The Hangul Revolution: How The Creation of A Written Language Changed South Korea Forever

by Lindsay Shapka in , , ,

Poo-doon-mao oh don gee yo was my (phonetic) address when I lived in South Korea, and one of the first things that I learned to say (once it had been written out for me of course) in Korean. I was told that it meant something like, “the brownish-orange buildings with numbers in the 500s on them.” All I knew for sure was that when I got in a cab and said it to the driver, I would end up in the right spot. 

The fact that I didn’t know a single word of Korean had nudged at the back of my mind more than a few times while I was preparing to travel to South Korea. I tried to study as much as I could using a phrasebook on the flight over, but I forgot everything that I thought I knew the minute I was faced with actually having to speak the foreign language. 

Luckily, my desk at work ( I was an English Teacher for just over a year) was located next to Wendy, an extremely kind Korean teacher who, in my first week, wrote some basic greeting and direction words out phonetically for me to use as a cheat sheet. She also gave me her phone number and told me to call her whenever I was in need of a translator. With her help, and the fact that most South Korean’s did not speak English so I was completely immersed, it didn’t take long for me to pick up enough of the language so that I could order food, direct a cab and exchange greetings. If I ever found myself in a situation where I just wasn’t being understood, I would shrug my shoulders, say “No Korean…English”, and hope for the best.

The written form of the language, called hangul, at first glance looked like hieroglyphs to me (and I was without a Rosetta Stone) but I soon learned that it looked a lot more complicated than it really was.

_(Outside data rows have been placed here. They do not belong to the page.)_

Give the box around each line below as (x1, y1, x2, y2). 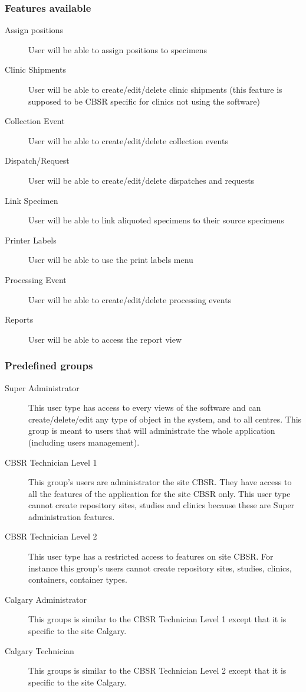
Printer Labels (5, 233, 57, 246)
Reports (5, 313, 34, 326)
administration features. (28, 510, 115, 522)
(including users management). (28, 436, 140, 448)
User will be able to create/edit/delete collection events (28, 134, 228, 147)
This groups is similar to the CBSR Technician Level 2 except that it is (28, 664, 287, 677)
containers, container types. (28, 573, 127, 586)
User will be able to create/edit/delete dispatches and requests (28, 174, 255, 186)
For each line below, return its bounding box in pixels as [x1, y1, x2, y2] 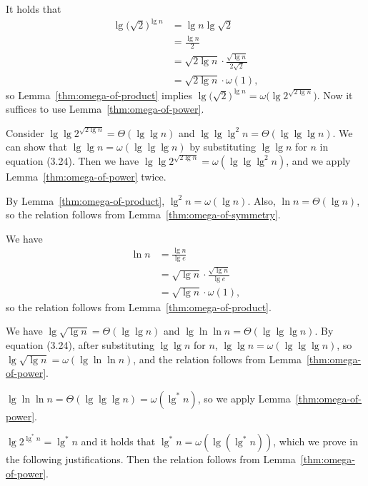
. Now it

It was created in 1443 by the fourth king of the Joseon Dynasty, Sejong the Great, to replace the Chinese characters, or hanja, that had been used exclusively up to that point. Hanja characters were fundamentally different from the spoken Korean language, and were not accurately conveying its sounds. At the time, thousands of symbols had to be memorized just to be able to write a simple document. To put it in perspective, today’s modern Chinese writing dictionaries contain over 60,000 symbols and knowledge of at least 3,000 of them would be needed just to read an every-day newspaper. In the 1400s, a time when education for the common classes was not a priority, the use of hanja characters resulted in aristocrats, usually male, being the only people who could read and write fluently, leaving the majority of Koreans illiterate.

Influenced by the teachings of Confucius, and the importance of education present in his philosophy, Sejong the Great designed hangul so that it was simple and easy to learn, giving even a commoner the opportunity to learn to read and write. 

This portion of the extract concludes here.